Abstract
Introduction: Obesity is a major risk factor for type 2 diabetes (T2DM) and liver disease, and obesity-attributable liver disease is a common indication for liver transplant. Obesity prevalence in Saudi Arabia (SA) has increased in recent decades. SA has committed to the WHO “halt obesity” target to shift prevalence to 2010 levels by 2025. We estimated the future benefits of reducing obesity in SA on incidence and costs of T2DM and liver disease under two policy scenarios: (1) SA meets the “halt obesity” target; (2) population body mass index (BMI) is reduced by 1% annually from 2020 to 2040. Methods: We developed a dynamic microsimulation of working-age people (20–59 years) in SA between 2010 and 2040. Model inputs included population demographic, disease and healthcare cost data, and relative risks of diseases associated with obesity. In our two policy scenarios, we manipulated population BMI and compared predicted disease incidence and associated healthcare costs to a baseline “no change” scenario. Results: Adults <35 years are expected to meet the “halt obesity” target, but those ≥35 years are not. Obesity is set to decline for females, but to increase amongst males 35–59 years. If SA’s working-age population achieved either scenario, >1.15 million combined cases of T2DM, liver disease, and liver cancer could be avoided by 2040. Healthcare cost savings for the “halt obesity” and 1% reduction scenarios are 46.7 and 32.8 billion USD, respectively. Conclusion: SA’s younger working-age population is set to meet the “halt obesity” target, but those aged 35–59 are off track. Even a modest annual 1% BMI reduction could result in substantial future health and economic benefits. Our findings strongly support universal initiatives to reduce population-level obesity, with targeted initiatives for working-age people ≥35 years of age.
Introduction
In 2013, the World Health Organization (WHO) set an ambitious global target for countries to “halt” obesity at 2010 levels by 2025 through measures such as fiscal policies to reduce consumption of sweetened beverages, supporting breastfeeding, and promoting healthier food in schools and other public institutions [1]. This target arose from a broader agreement to reduce by one-quarter the number of premature deaths from major non-communicable diseases (NCDs) – cardiovascular disease, diabetes, and cancer – by 2025, for which obesity is a key risk factor [2]. A 2020 report from the World Obesity Federation is critical of global efforts towards the “halt obesity” target [3]. Their projections suggest most countries have a less than 10% chance of meeting their goal, and they have put out a call to action to redress shortcomings in country responses to the obesity epidemic [3].
Developing a clearer understanding of the health and economic benefits of reaching the 2025 obesity target could renew political will for improved prevention and treatment in advance of the deadline. Beyond 2025, policy-makers could benefit from a snapshot of the longer term future health of the population and the likely demands on the health system resulting from obesity.
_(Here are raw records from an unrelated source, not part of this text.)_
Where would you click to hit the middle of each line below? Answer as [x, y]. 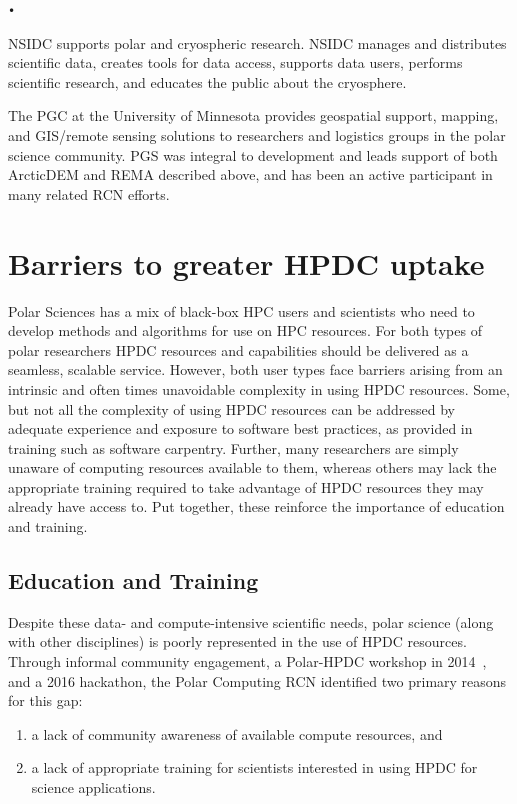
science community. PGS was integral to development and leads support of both [253, 154]
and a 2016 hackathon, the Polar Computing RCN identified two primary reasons [257, 680]
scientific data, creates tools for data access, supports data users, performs [235, 62]
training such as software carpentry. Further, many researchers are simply [233, 447]
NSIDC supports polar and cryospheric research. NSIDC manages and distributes [257, 42]
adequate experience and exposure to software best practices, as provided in [240, 428]
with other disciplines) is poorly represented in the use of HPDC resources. [237, 641]
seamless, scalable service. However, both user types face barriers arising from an [255, 369]
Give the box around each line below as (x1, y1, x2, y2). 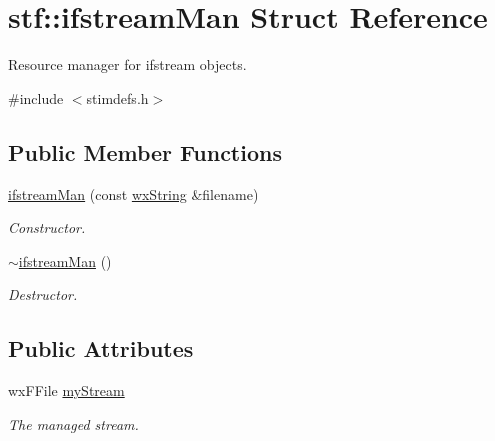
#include (8, 87, 64, 108)
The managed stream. (8, 413, 139, 434)
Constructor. (8, 217, 86, 238)
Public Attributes (8, 333, 194, 364)
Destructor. (8, 284, 78, 305)
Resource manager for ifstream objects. (8, 54, 247, 75)
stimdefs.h (86, 87, 149, 108)
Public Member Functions (8, 136, 282, 167)
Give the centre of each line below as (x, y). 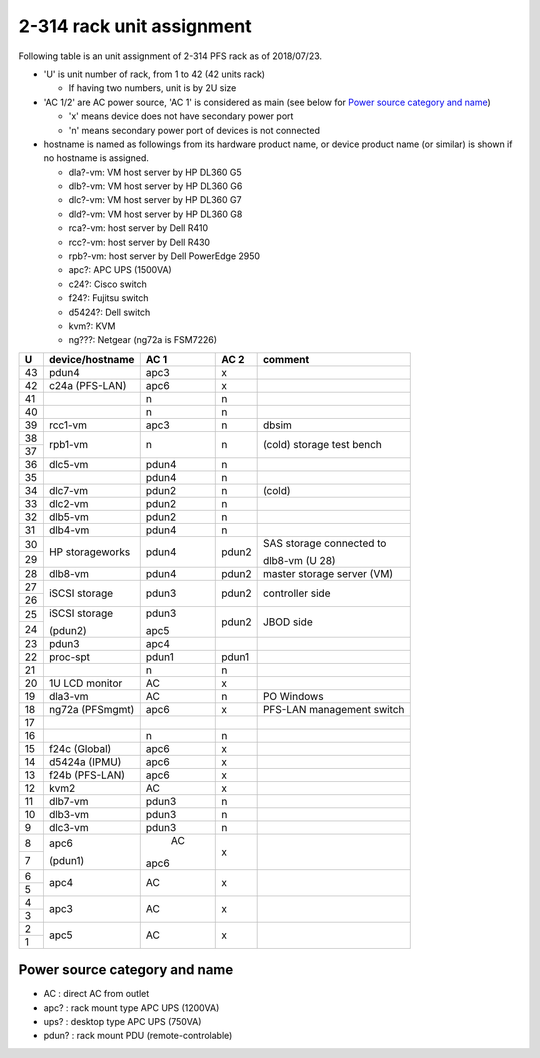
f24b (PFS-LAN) (86, 775)
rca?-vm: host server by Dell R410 (138, 228)
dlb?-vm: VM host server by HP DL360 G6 (155, 186)
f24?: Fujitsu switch (108, 298)
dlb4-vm (69, 530)
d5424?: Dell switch (109, 312)
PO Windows (293, 696)
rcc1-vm (68, 425)
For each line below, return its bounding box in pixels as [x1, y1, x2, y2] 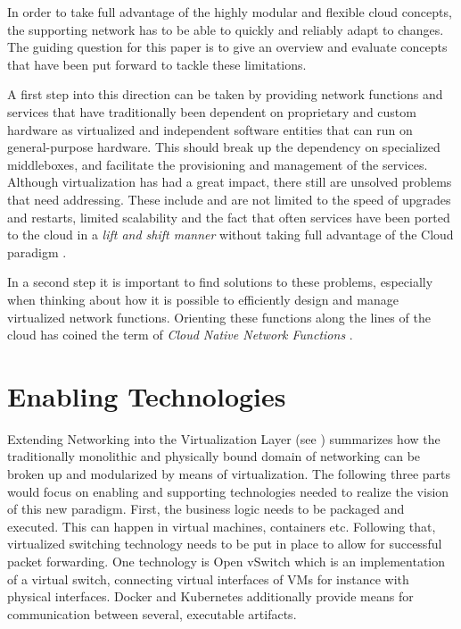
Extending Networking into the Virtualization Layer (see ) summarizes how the [7, 429, 440, 448]
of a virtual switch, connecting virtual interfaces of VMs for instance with [7, 569, 409, 588]
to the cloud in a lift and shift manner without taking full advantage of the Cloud [7, 225, 454, 244]
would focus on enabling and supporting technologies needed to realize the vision [7, 482, 449, 500]
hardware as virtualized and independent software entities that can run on [7, 120, 413, 138]
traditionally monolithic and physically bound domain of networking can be [7, 447, 421, 465]
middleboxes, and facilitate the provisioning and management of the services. [7, 155, 428, 173]
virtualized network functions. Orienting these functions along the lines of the [7, 307, 431, 326]
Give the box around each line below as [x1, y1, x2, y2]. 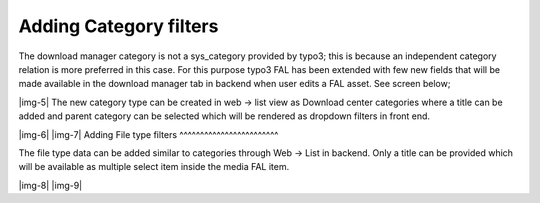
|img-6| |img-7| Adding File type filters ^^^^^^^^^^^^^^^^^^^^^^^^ [18, 128, 279, 140]
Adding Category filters [18, 15, 219, 37]
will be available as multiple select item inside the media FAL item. [18, 161, 290, 173]
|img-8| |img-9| [18, 179, 83, 191]
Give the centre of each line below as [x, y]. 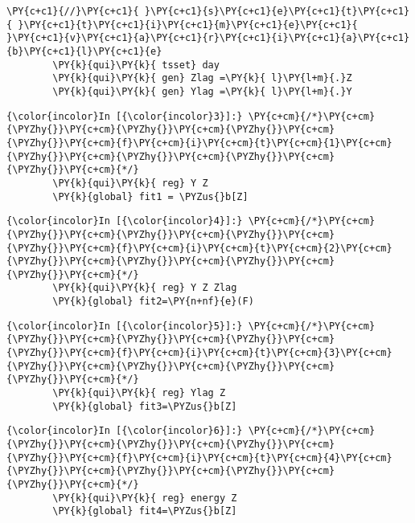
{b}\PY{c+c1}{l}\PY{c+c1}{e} [84, 51]
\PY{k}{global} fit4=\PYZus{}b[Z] [145, 511]
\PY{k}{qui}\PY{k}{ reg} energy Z [145, 498]
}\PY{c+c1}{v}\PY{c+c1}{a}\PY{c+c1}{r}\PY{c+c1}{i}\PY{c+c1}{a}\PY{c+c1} [208, 38]
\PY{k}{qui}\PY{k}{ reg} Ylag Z [139, 393]
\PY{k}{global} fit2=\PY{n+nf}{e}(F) [153, 302]
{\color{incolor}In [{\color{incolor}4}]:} [125, 221]
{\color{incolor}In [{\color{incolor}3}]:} [125, 116]
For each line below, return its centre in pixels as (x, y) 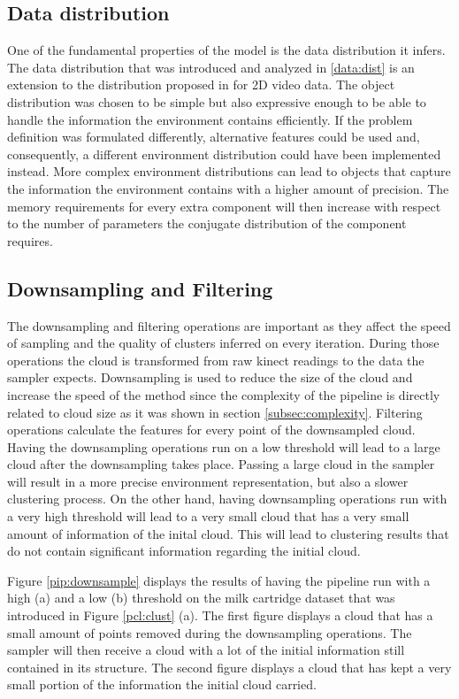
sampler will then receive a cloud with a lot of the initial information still (206, 650)
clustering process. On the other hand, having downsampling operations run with (227, 499)
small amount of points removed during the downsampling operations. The (210, 632)
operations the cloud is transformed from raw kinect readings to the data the (216, 360)
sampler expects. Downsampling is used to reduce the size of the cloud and (210, 377)
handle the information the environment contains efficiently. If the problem (210, 119)
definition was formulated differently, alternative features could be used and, (214, 137)
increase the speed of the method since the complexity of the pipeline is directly (224, 394)
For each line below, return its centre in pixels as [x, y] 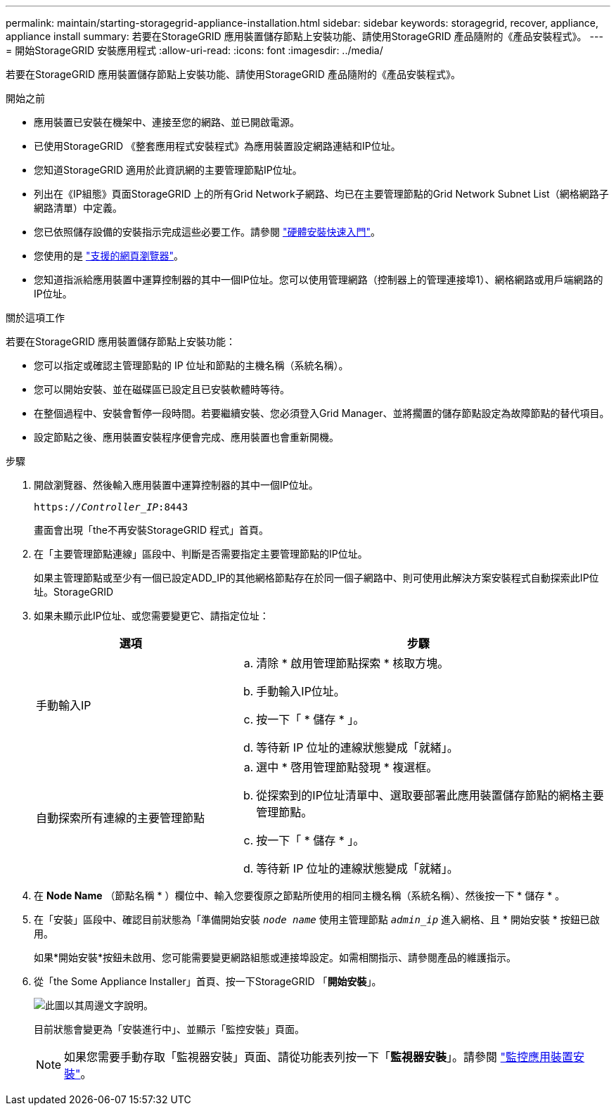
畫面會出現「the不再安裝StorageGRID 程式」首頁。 [151, 530]
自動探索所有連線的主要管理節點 [121, 818]
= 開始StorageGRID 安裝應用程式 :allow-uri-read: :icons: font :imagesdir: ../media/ [194, 50]
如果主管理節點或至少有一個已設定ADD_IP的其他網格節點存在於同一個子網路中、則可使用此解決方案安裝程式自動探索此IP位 [316, 578]
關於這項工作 [35, 317]
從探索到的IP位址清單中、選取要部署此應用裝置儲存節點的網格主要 [430, 795]
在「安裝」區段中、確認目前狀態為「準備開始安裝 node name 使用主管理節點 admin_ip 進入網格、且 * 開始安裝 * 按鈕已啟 [317, 919]
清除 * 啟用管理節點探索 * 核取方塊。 [353, 663]

From a policy and planning perspective, it is useful for these snapshots to include the potential impact of particular policies on obesity, obesity-attributable diseases, and associated healthcare costs [4].
Mathematical modelling is one approach for projecting future epidemiological and cost-related health outcomes in a population, which can be modified according to different policy scenarios [5]. Dynamic microsimulation models simulate the behaviour of hypothetical individuals over time [6] and are described by the Organization for Economic Co-operation and Development as the most appropriate method for risk factor and chronic disease modelling [7]. Key strengths include (1) large sample sizes of hypothetical individuals, replicating real, heterogeneous populations; (2) flexibility to account for the influence of pre-existing risk factors on an individual’s disease status, which may progress and regress in line with a disease’s natural history; (3) the ability to introduce hypothetical interventions to assess their potential influence on population-level outcomes; and (4) scope to estimate economic costs of diseases and potential cost savings associated with different policies [8‒10]. Findings from microsimulation models are widely used to inform policy decisions, particularly in relation to budget allocation and interventions [8], a notable example being Minimum Unit Pricing in Scotland in 2018 [11].
Saudi Arabia (SA) is a co-signatory on the WHO “halt obesity” pledge and is a pertinent case-study country for quantifying the potential benefits of different obesity policies. SA national estimates show that 24.1% of men and 33.5% of women were obese in 2013 [12], much higher than the 2016 global average of 11% for men and 15% for women [13]. SA has correspondingly high and increasing levels of type 2 diabetes (T2DM) [14], for which obesity increases the risk more than sevenfold [15]. Obesity is also implicated in the rising prevalence of non-alcoholic fatty liver disease (NAFLD), which affects more than 30% of the Middle East population [16] and could affect 48% of SA’s population by 2030 [17]. A more serious NAFLD variant – non-alcoholic steatohepatitis (NASH) – is linked to advanced liver fibrosis, cirrhosis, and liver cancer [18]. NASH has overtaken hepatitis C virus as the most common indication for liver transplants in SA [19]. The health and economic burden of T2DM, liver disease, and liver cancer could be dramatically reduced with effective obesity policies and lifestyle interventions [20‒22].
We used a well validated dynamic microsimulation model [22‒27] to quantify the future health and economic benefits of two obesity policy scenarios compared to a baseline “no change” scenario in SA from 2010 to 2040.
Scenario 1: attainment of the “halt obesity” target (i.e., no movement of individuals into the obese category between 2010 and 2025).
Scenario 2: a reduction in population-level body mass index (BMI) by 1%, annually from the year 2020 to 2040.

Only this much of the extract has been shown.